Configuration
All the settings for the extension can be made through the TYPO3 Extension Configuration module.
Extractor
Simply select what service you would like to use, either
- Tika App(not recommended)
- Tika Server(recommended)
- Solr Server.
Depending on that, configure the necessary settings for your service on the according settings tab.
About Tika variants
Each variant has its advantages and its drawbacks.

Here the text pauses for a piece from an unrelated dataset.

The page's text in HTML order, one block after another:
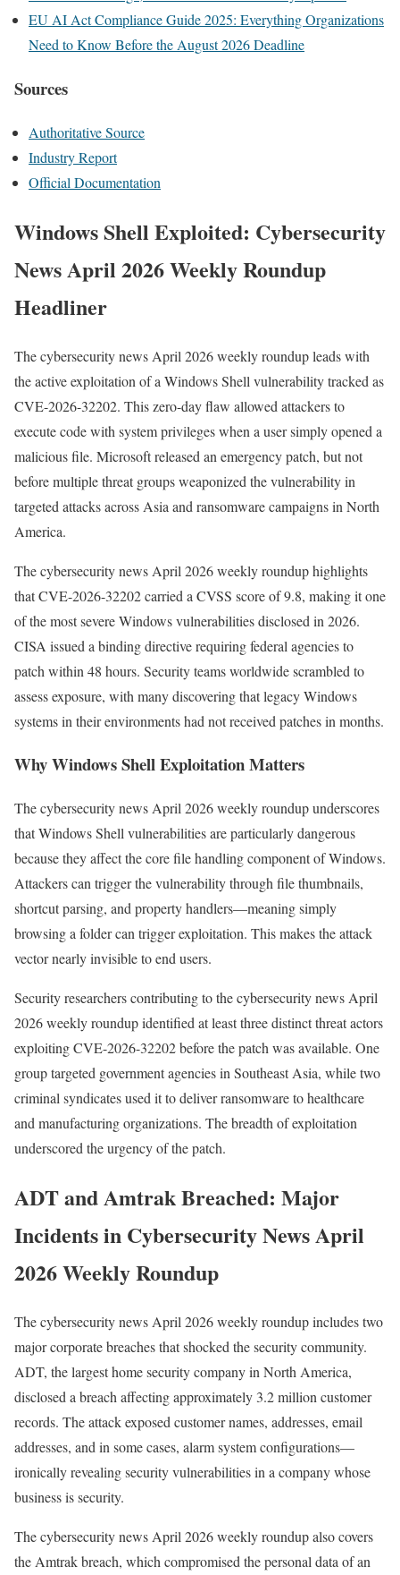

App - variant (not recommended)
So for example the App requires Java Runtime to exec and spawn a new java process for each processed file, but no network traffic for send files via wire.
Solr Cell - variant
Apache Solr Content Extraction Library (Solr Cell) variant does not support all the features supported by the App and by Server variants, but does not require to run and maintain any additional service/stack, if EXT:solr is already configured. Any connection/core used by EXT:solr can be reused there. Possible implications can be found on Apache Solr docs page
Server - variant (recommended)
The Server variant is the best one by set on supported features and is more performant as the App, but requires additional service and maintenance.
Enable Logging
Enables the logging for extraction actions.
Show Tika Backend Module
Enables a Tika module within the Solr backend module (experimental, only works with Tika server, will be removed.)
Exclude mime types
Expects a list of mime types to be excluded in metadata extraction.
File size limit...
Expects a file size limit in MB when a file should be processed. (Defaults to 500)
Enable meta data extraction
Enables MetaDataExtractor, including LanguageDetector, if available. (Default: true) Useful on frequent file movements or mass file processing or if metadata must not be overridden.